Czesc dziewczynki...
W niedziele jade na Urlop...zasluzony,i wyczekiwany:) i wlasnie przymierzalam nowe bikini....Jakie to uczucie!!!! Nie do opisania,jak cudownie sie czuje ze soba!!!! Oczywiscie wiem ze jeszcze dluga droga przede mna...chce wyrzezbic miesnie itd...ale po prawie roku staran,moge wkoncu pogratulowac sobie...,i ciesze sie jak nienormalna...Moje nowe bikini....

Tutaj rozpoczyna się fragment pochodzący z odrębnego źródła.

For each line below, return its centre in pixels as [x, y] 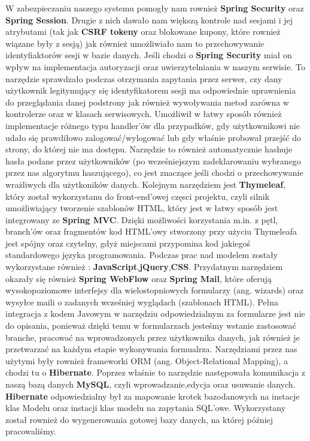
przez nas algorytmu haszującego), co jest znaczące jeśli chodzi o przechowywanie [154, 172]
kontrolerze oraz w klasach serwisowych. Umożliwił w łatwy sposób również [144, 114]
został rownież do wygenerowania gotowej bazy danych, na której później [139, 419]
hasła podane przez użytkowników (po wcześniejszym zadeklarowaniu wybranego [153, 160]
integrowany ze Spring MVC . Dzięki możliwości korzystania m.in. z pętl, [142, 219]
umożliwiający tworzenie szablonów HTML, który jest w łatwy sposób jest [142, 208]
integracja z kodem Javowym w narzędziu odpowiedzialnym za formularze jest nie [155, 313]
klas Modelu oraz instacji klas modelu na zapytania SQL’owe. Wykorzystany [146, 408]
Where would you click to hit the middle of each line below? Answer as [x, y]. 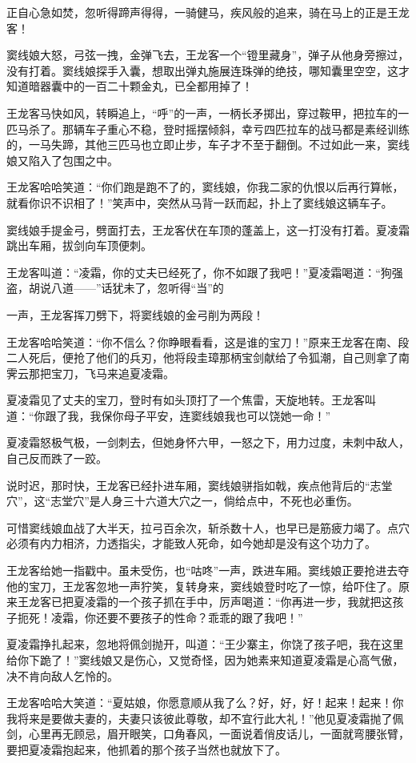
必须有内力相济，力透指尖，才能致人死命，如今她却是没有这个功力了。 [191, 543]
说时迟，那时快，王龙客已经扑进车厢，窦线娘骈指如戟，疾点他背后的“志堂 [200, 485]
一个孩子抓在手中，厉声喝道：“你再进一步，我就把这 [255, 602]
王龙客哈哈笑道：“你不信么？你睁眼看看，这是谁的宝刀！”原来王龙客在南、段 [208, 341]
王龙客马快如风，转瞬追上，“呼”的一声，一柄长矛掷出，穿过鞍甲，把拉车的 [202, 112]
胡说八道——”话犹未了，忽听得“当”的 [126, 288]
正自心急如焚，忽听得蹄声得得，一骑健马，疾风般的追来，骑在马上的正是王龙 [208, 12]
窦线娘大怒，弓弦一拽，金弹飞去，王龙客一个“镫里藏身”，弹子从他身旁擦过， [208, 55]
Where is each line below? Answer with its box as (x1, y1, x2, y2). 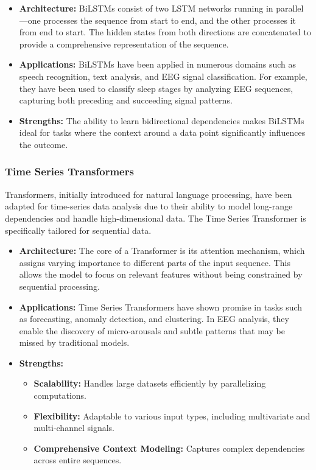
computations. (33, 389, 87, 402)
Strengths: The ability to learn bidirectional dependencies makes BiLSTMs (19, 114, 304, 127)
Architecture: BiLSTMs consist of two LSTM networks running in (19, 2, 273, 14)
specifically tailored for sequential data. (5, 223, 152, 236)
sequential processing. (19, 279, 100, 292)
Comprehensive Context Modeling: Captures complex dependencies (33, 441, 305, 454)
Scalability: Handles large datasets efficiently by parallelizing (33, 377, 266, 390)
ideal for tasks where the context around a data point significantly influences (19, 126, 306, 139)
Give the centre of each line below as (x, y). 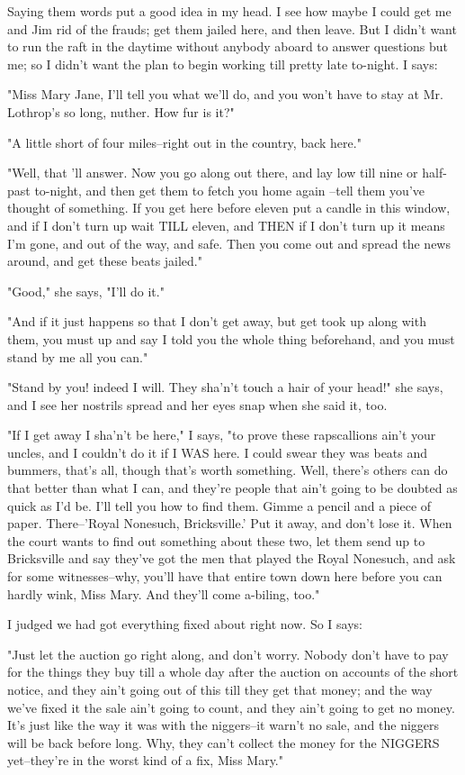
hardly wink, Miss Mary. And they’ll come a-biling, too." (164, 593)
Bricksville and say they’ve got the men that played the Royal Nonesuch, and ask (232, 558)
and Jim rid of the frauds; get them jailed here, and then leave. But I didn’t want (232, 28)
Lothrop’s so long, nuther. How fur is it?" (121, 111)
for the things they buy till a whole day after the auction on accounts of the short (233, 672)
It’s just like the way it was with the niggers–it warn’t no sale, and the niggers (224, 725)
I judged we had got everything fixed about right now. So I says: (185, 624)
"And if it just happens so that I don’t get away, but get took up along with (217, 321)

oplacalo sie cwiczyc,biegac,cierpiec na bole miesni hehe...Ostatni rok to byla walka...z wlasnymi slabosciami,z sama soba.... z wieloma sytuacjami zyciowymi z ktorymi ciezko bylo sobie poradzic...z wieloma przeciwnosciami losu,z niesprawiedliwoscia,zawiodlam sie na kilku osobach...ale SPORT....pomogl!!!!,jasne nie rozwiazal problemow...ale zmienil moje podejscie do wielu spraw..a problemy zaczely sie powoli rozwiazywac:)
teraz widze jak duzo zrobilam,ruszylam dupe z kanapy!!!!! i z lzami w oczach stwierdzam: BYLO WARTO!!!! zmienilam sie nie tylko FIZYCZNIE!!! mam wiecej pewnosci siebie,itd...gdy pomysle sobie jakie mialam podejscie do zycia rok temu...i jak bardzo sport zmienil moje zycie...nie umiem tego wyrazic slowami.......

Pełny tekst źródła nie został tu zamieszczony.